To prove that it really is NP-hard, we will reduce vertex cover to your problem.

Let $G$ be the input graph. We will use $|V|+1$ colors, one for each vertex, and one "border color" (diagram below uses gray). First, for each edge, put $|V|$ squares in a row using the colors of the vertices, and then surround it with a border. Then surround it again, each half of the perimeter with the colors of incident vertices.

example diagram

To explain the intuition behind the construction, let us make three observations:

  • for any valid flooding sequence it is sufficient to perform only one border-color flood, namely the one that removes the last tile of border-color;
  • after the border-color flood, we will still have to flood all the colors of other vertices, so it is suboptimal to flood any "unnecessary" vertices colors before all the border-color tiles has been removed;
  • by the construction of puzzle instance, exactly the colors of vertices corresponding to a vertex cover are necessary, that is, for any edge at least one of incident vertices is in the cover.

To complete the proof we have to show that an optimal puzzle solution corresponds to an optimal solution of minimum vertex cover. In other words, we show that any flooding sequence can be transformed into valid vertex cover in $G$, and that for any vertex cover in $G$ there is an appropriate puzzle flooding sequence.

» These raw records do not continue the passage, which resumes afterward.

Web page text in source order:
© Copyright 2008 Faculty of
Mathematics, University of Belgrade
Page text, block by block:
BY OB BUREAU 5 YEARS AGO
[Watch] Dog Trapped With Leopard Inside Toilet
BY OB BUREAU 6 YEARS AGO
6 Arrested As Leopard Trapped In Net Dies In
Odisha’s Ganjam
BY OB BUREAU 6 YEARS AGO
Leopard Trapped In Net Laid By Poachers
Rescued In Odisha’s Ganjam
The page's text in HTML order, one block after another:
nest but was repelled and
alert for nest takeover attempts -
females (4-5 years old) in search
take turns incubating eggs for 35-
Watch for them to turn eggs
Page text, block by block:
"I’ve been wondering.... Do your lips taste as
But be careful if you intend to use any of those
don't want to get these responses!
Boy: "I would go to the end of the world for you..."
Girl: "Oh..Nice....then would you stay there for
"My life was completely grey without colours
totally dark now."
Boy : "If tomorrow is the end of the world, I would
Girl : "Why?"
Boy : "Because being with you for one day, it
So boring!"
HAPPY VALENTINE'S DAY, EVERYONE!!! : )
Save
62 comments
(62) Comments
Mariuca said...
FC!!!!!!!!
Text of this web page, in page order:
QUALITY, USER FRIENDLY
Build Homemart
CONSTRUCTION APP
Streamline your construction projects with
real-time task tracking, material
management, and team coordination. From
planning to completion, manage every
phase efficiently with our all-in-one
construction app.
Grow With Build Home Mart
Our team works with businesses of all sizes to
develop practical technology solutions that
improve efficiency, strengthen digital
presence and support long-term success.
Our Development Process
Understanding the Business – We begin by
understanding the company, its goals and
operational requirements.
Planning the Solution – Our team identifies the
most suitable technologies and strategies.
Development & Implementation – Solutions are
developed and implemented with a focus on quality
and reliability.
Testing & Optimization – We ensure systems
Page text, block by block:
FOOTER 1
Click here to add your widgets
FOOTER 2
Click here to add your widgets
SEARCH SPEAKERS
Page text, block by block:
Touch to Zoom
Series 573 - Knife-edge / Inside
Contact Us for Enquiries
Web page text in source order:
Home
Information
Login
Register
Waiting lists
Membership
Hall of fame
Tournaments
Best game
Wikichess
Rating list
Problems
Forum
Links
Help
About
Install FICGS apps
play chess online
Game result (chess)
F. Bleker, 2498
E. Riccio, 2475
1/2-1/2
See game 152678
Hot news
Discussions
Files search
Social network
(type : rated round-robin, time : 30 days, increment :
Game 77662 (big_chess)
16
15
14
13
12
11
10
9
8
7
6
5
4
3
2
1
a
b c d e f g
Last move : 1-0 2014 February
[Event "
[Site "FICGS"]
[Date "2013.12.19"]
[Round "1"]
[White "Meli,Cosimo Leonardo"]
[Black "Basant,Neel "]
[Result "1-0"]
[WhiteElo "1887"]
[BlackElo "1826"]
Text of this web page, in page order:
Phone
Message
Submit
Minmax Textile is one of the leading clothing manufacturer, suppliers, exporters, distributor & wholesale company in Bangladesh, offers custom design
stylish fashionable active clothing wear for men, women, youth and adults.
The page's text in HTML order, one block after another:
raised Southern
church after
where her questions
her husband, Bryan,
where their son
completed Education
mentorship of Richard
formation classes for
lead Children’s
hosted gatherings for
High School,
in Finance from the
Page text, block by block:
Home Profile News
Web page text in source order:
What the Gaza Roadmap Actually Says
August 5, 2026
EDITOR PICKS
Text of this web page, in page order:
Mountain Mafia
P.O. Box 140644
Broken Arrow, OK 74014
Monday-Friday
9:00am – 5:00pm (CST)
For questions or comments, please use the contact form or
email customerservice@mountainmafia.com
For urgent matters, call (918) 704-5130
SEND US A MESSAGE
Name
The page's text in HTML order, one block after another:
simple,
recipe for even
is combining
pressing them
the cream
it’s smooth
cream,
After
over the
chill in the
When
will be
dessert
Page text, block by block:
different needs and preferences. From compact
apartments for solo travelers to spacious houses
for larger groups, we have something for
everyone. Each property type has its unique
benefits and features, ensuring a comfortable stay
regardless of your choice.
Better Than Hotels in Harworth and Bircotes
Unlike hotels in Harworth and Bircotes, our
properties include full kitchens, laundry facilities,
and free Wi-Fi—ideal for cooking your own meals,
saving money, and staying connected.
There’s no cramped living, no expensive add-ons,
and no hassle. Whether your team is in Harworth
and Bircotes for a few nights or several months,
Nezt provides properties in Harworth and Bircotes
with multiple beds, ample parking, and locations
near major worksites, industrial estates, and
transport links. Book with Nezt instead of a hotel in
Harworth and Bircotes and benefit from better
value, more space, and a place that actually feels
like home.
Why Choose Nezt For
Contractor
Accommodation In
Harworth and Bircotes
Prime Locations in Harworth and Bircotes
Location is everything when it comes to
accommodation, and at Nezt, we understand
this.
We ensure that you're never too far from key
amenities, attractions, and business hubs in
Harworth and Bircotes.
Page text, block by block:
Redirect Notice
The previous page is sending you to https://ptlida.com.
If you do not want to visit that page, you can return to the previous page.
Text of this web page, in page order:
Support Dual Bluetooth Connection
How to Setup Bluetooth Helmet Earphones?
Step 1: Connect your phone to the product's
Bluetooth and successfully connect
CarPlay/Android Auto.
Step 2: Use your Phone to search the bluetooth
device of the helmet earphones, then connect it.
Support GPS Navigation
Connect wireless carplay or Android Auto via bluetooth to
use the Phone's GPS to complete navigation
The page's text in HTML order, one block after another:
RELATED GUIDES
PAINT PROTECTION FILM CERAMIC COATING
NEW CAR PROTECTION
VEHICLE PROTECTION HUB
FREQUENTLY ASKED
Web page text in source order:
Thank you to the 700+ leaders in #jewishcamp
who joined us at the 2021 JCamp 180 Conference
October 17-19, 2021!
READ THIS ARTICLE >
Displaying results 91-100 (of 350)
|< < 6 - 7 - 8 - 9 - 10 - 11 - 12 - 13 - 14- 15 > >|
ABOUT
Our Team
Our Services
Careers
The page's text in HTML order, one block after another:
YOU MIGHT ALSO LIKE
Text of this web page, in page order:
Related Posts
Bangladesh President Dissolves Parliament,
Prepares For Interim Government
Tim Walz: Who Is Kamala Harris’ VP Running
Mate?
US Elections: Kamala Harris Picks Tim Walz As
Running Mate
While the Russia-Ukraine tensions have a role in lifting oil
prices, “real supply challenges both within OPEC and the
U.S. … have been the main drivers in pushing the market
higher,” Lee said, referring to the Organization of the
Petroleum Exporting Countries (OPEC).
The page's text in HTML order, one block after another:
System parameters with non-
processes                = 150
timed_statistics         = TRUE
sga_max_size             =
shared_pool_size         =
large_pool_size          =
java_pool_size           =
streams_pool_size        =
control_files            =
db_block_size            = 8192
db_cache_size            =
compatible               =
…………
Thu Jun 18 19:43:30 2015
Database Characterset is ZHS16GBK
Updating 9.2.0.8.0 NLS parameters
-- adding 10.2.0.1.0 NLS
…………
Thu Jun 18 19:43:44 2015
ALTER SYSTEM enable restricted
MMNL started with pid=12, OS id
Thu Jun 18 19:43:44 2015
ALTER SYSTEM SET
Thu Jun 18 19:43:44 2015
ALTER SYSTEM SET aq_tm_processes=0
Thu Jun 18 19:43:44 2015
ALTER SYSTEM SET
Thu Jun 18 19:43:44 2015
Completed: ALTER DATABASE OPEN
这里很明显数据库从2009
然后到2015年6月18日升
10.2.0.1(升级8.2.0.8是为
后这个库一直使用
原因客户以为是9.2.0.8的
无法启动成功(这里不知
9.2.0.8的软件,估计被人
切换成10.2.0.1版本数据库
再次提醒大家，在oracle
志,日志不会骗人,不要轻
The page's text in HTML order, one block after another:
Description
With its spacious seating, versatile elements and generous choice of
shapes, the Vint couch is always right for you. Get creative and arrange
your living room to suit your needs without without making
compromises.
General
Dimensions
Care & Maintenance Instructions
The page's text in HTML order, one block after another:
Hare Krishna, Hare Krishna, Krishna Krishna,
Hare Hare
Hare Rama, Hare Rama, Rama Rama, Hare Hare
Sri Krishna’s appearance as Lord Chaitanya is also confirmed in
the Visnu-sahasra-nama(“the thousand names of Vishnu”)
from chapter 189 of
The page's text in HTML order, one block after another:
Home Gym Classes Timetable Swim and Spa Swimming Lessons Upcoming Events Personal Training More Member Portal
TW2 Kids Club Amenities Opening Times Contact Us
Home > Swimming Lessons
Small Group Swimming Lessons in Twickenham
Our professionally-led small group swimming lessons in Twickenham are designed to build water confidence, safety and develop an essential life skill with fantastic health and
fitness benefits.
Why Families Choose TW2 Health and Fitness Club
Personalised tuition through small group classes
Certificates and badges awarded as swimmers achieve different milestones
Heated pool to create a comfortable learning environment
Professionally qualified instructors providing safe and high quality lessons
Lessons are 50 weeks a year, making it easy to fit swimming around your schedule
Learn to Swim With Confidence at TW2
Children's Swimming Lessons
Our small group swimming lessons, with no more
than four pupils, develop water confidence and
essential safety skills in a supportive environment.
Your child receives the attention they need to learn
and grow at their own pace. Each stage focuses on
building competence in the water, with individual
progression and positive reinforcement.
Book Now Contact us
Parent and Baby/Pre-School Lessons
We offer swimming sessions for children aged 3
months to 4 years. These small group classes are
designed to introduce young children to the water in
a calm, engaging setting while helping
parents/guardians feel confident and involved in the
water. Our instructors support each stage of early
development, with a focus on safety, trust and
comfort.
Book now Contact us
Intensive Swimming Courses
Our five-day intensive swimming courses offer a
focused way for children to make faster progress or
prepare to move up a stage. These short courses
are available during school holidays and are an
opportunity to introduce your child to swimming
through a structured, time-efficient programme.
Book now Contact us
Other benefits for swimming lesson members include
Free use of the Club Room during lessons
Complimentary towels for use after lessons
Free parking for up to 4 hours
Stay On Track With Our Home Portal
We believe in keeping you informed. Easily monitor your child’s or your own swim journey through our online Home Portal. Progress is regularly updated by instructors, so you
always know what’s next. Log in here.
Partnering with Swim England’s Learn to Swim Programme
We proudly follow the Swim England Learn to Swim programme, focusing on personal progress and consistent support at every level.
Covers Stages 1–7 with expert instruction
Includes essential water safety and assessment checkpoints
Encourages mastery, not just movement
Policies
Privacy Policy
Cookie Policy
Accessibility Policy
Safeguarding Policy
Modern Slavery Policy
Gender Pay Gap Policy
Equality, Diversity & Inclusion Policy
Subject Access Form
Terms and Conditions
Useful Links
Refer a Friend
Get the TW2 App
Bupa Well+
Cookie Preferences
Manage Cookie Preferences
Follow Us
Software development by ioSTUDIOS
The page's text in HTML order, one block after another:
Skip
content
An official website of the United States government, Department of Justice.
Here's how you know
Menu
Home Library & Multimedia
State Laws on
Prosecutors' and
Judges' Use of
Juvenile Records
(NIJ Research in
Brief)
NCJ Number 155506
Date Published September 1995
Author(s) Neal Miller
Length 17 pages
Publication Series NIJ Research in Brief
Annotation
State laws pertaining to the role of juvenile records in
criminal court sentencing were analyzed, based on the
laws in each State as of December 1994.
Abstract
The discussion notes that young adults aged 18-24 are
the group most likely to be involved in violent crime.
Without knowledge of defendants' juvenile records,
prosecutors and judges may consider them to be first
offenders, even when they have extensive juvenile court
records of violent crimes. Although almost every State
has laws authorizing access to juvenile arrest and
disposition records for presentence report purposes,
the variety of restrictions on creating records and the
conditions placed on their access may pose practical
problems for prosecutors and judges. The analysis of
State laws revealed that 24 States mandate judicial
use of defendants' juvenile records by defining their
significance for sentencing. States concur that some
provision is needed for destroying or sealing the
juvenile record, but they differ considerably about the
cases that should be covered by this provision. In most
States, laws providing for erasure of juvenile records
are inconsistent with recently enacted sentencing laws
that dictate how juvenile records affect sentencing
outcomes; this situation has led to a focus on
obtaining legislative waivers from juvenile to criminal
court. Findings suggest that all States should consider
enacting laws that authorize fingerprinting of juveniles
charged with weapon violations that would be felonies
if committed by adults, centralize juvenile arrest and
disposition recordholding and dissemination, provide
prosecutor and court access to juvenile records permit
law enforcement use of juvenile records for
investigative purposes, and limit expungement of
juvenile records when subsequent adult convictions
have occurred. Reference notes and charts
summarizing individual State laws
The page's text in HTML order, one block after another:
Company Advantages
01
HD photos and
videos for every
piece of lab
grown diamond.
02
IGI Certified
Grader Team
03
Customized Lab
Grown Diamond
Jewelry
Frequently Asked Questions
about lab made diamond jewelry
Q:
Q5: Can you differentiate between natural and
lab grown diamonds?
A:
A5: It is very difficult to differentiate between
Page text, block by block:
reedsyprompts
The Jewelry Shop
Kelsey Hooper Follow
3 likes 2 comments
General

Given a flooding sequence we take vertex $v$ into the cover if its color has been flooded before the last tile of border color has been removed. The size of the cover is at most $|C| \leq k-|V|-1$ where $k$ is the length of the sequence. Observe that to remove border color tiles of each "edge" we had to flood at least one of its outer colors, in other words, each edge will have at least one incident vertex in the cover, as required.

Given a valid vertex cover, the corresponding flooding strategy is to first flood the cover-colors, then border, and then again all the vertex colors. It's size is $k = |C|+|V|+1$ where $C$ is the vertex cover used. Note that this number matches the bound from the previous paragraph, that is, strictly shorter flooding sequence implies strictly smaller vertex cover.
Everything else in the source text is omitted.